SOURCE DATA:
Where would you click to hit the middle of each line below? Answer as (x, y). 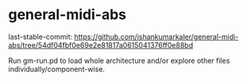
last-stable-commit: (41, 37)
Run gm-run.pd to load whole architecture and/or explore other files (119, 61)
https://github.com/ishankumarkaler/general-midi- (156, 37)
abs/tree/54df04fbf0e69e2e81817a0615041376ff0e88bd (100, 45)
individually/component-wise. (57, 68)
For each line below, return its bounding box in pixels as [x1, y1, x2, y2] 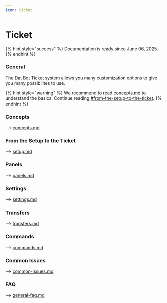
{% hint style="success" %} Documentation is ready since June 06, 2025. [5, 46, 158, 52]
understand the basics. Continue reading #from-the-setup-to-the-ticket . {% [5, 95, 162, 101]
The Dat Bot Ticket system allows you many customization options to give [5, 75, 158, 81]
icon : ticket [5, 7, 33, 13]
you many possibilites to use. [5, 80, 65, 86]
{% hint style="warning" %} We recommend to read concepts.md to [5, 90, 146, 96]
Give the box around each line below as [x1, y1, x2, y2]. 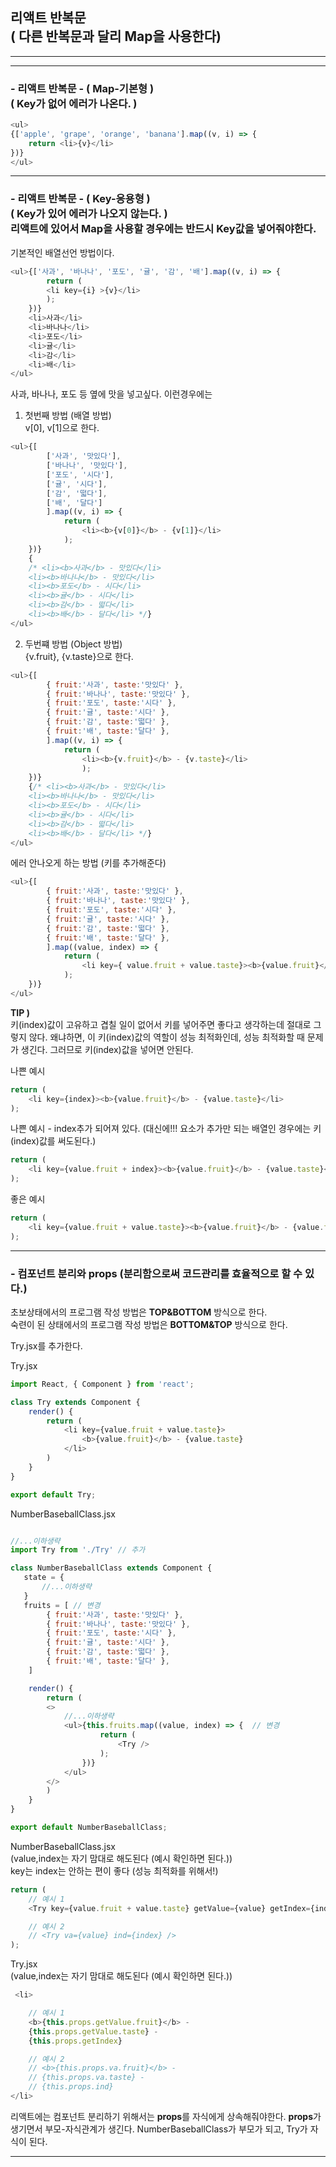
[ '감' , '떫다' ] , [46, 488, 108, 498]
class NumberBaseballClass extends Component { [10, 1563, 213, 1573]
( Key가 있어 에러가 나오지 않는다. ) [10, 207, 168, 221]
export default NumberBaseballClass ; [10, 1823, 168, 1833]
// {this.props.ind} [28, 2082, 114, 2092]
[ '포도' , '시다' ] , [46, 469, 115, 480]
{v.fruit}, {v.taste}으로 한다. [24, 650, 134, 662]
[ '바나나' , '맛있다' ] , [46, 461, 128, 471]
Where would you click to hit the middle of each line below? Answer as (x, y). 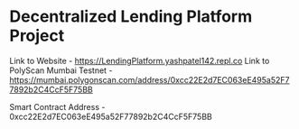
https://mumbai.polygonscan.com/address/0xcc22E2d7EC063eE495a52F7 (150, 79)
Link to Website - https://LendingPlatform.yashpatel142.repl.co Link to (140, 60)
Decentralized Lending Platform (131, 17)
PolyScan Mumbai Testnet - (61, 70)
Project (37, 36)
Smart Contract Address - (57, 106)
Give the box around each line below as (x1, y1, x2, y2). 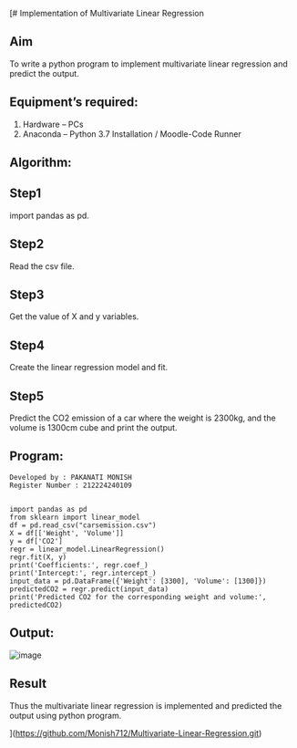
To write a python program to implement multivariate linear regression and (9, 58, 289, 69)
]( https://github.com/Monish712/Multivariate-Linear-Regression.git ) (9, 727, 262, 738)
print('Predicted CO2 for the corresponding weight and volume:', (9, 592, 267, 601)
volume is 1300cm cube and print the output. (9, 422, 178, 433)
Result (9, 676, 47, 691)
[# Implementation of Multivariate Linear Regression (9, 8, 205, 18)
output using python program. (9, 710, 122, 721)
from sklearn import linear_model (9, 513, 141, 522)
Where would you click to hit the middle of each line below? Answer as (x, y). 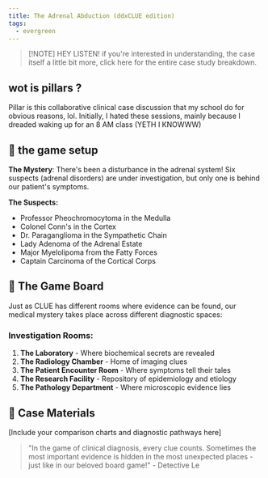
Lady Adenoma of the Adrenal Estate (81, 244)
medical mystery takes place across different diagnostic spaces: (115, 314)
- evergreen (36, 31)
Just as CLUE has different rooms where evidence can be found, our (122, 306)
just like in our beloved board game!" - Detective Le (114, 465)
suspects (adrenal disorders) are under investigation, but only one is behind (134, 178)
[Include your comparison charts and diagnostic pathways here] (115, 432)
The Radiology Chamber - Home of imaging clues (104, 362)
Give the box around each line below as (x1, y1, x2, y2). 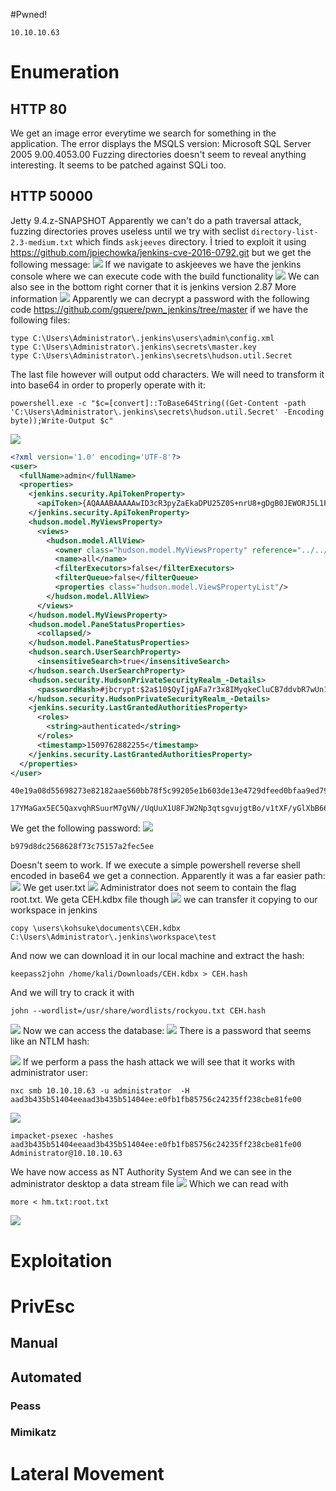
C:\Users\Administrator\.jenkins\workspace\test (10, 932, 217, 943)
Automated (10, 1369, 82, 1386)
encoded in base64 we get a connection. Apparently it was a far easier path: (10, 870, 326, 882)
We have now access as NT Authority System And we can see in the (10, 1166, 292, 1178)
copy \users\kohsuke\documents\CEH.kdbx (10, 924, 182, 934)
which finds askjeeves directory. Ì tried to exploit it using (75, 235, 307, 248)
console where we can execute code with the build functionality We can (10, 270, 320, 282)
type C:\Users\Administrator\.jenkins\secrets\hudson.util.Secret (10, 350, 293, 361)

WHAT TO PRODUCE: Out of the records above, pull each line containing the word "volume".

THE COMPLETED TASK:
print('Predicted CO2 for the corresponding weight and volume:', (9, 592, 267, 601)
volume is 1300cm cube and print the output. (9, 422, 178, 433)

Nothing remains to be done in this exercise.